Given entries:
__________________________________________________

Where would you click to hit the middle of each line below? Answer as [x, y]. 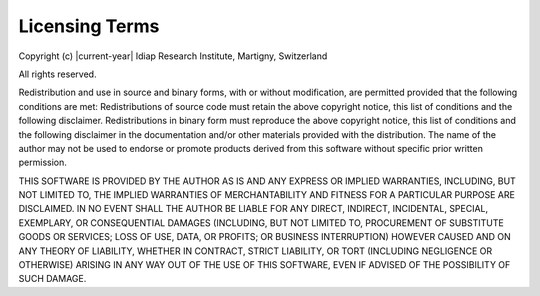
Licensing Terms [89, 26]
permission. [42, 162]
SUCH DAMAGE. [52, 279]
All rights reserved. [57, 74]
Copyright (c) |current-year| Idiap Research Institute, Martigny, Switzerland [173, 56]
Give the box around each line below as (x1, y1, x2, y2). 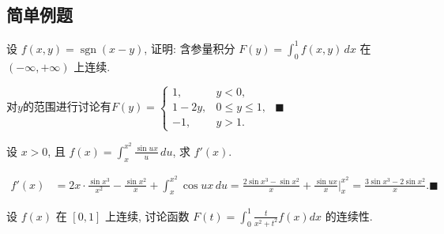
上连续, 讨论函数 (104, 207, 190, 224)
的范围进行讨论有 (22, 98, 111, 115)
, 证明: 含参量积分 (144, 40, 235, 56)
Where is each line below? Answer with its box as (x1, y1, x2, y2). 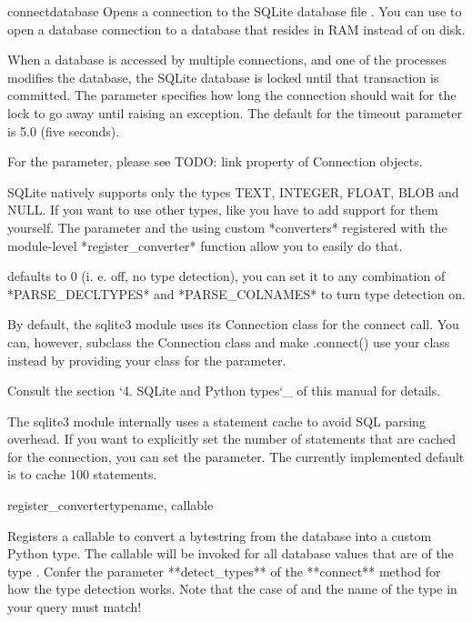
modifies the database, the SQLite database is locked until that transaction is (7, 67, 439, 86)
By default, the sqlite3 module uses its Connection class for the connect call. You (7, 315, 459, 334)
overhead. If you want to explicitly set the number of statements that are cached (7, 429, 457, 448)
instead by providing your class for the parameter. (7, 350, 286, 369)
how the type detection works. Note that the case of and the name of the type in (7, 579, 457, 598)
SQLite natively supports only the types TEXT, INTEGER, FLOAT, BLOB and (7, 182, 459, 201)
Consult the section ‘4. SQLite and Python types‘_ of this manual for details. (7, 381, 441, 400)
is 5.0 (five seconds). (7, 121, 120, 140)
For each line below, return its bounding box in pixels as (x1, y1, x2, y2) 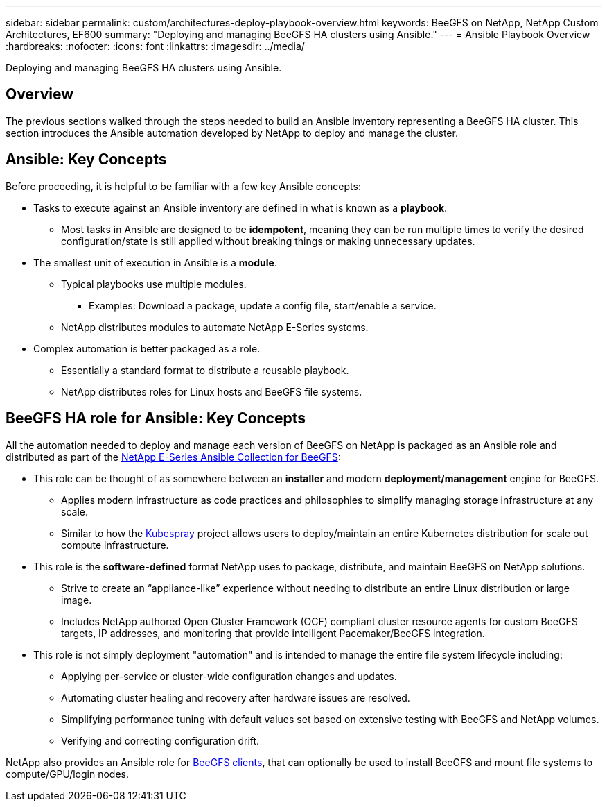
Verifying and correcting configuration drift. (61, 734, 260, 747)
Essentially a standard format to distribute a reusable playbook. (61, 364, 349, 376)
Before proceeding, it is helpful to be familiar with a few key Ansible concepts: (6, 180, 361, 192)
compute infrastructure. (61, 538, 169, 551)
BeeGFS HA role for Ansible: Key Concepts (6, 409, 306, 427)
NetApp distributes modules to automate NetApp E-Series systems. (61, 321, 369, 333)
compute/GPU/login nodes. (6, 767, 130, 780)
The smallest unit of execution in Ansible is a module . (33, 256, 277, 269)
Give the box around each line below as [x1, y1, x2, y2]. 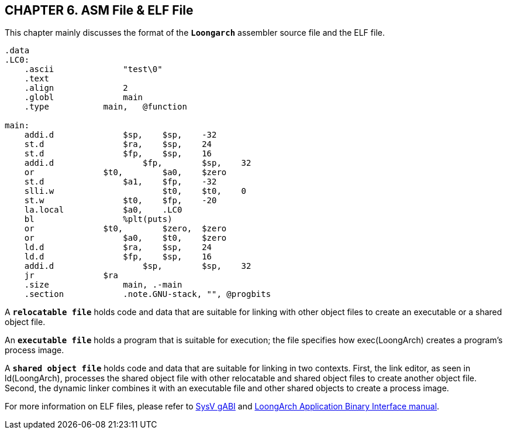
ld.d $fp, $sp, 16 [24, 252, 212, 262]
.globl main [24, 93, 143, 102]
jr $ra [24, 271, 118, 281]
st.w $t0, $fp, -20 [24, 196, 217, 206]
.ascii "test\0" [24, 64, 163, 74]
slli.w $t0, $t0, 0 [24, 186, 247, 196]
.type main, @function [24, 102, 187, 112]
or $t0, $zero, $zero [24, 224, 227, 234]
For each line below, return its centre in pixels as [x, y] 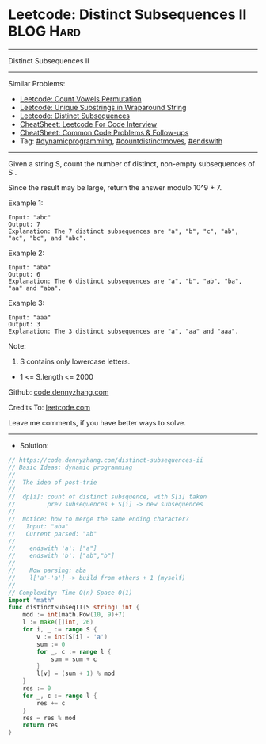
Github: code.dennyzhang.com [59, 392]
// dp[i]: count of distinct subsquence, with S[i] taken [108, 497]
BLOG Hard [45, 31]
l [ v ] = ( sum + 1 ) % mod [76, 674]
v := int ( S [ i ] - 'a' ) [72, 637]
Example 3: [27, 303]
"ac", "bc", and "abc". [47, 238]
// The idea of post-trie [53, 482]
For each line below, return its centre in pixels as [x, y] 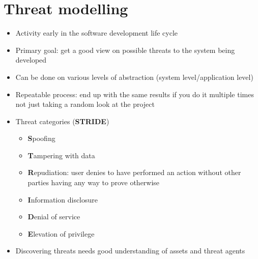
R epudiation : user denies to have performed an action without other [134, 172]
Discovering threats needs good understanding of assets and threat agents [130, 251]
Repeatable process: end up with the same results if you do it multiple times [135, 94]
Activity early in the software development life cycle [97, 33]
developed [31, 60]
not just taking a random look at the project [85, 104]
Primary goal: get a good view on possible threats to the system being [125, 50]
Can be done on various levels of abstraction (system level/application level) [134, 77]
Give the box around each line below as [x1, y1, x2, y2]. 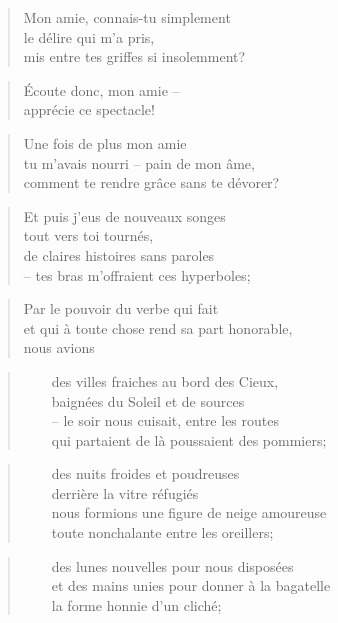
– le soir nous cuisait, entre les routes [51, 410, 279, 431]
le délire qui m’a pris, [23, 26, 155, 47]
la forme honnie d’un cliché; [51, 594, 222, 615]
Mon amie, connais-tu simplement [23, 7, 231, 27]
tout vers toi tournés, [23, 225, 154, 246]
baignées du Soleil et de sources [51, 390, 245, 411]
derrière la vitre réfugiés [51, 482, 199, 503]
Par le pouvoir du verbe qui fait [23, 298, 219, 319]
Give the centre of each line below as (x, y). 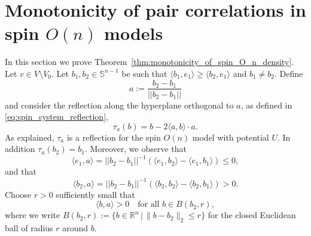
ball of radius (29, 227)
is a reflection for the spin (114, 137)
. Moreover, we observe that (135, 149)
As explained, (30, 137)
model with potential (231, 137)
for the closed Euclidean (252, 215)
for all (149, 205)
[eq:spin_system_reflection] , (57, 117)
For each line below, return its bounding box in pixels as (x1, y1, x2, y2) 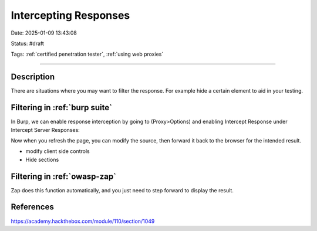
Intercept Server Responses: (11, 126, 80, 133)
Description (11, 72, 55, 82)
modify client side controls (25, 148, 90, 155)
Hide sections (25, 156, 59, 163)
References (11, 202, 54, 212)
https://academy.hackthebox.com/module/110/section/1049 (11, 218, 155, 225)
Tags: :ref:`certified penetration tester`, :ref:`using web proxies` (11, 50, 164, 58)
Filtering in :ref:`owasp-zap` (11, 171, 117, 181)

__________________________________________________

What to work on: Pictures do not belong in your copy; restate word for word the lines from the one containing "derrière la vitre" through the last line of the records above.

Answer for the task:
derrière la vitre réfugiés [51, 482, 199, 503]
Par le pouvoir du verbe qui fait [23, 298, 219, 319]
Give the centre of each line below as (x, y). 
ball of radius (29, 227)
is a reflection for the spin (114, 137)
. Moreover, we observe that (135, 149)
As explained, (30, 137)
model with potential (231, 137)
for the closed Euclidean (252, 215)
for all (149, 205)
[eq:spin_system_reflection] , (57, 117)
For each line below, return its bounding box in pixels as (x1, y1, x2, y2) 
Intercept Server Responses: (11, 126, 80, 133)
Description (11, 72, 55, 82)
modify client side controls (25, 148, 90, 155)
Hide sections (25, 156, 59, 163)
References (11, 202, 54, 212)
https://academy.hackthebox.com/module/110/section/1049 (11, 218, 155, 225)
Tags: :ref:`certified penetration tester`, :ref:`using web proxies` (11, 50, 164, 58)
Filtering in :ref:`owasp-zap` (11, 171, 117, 181)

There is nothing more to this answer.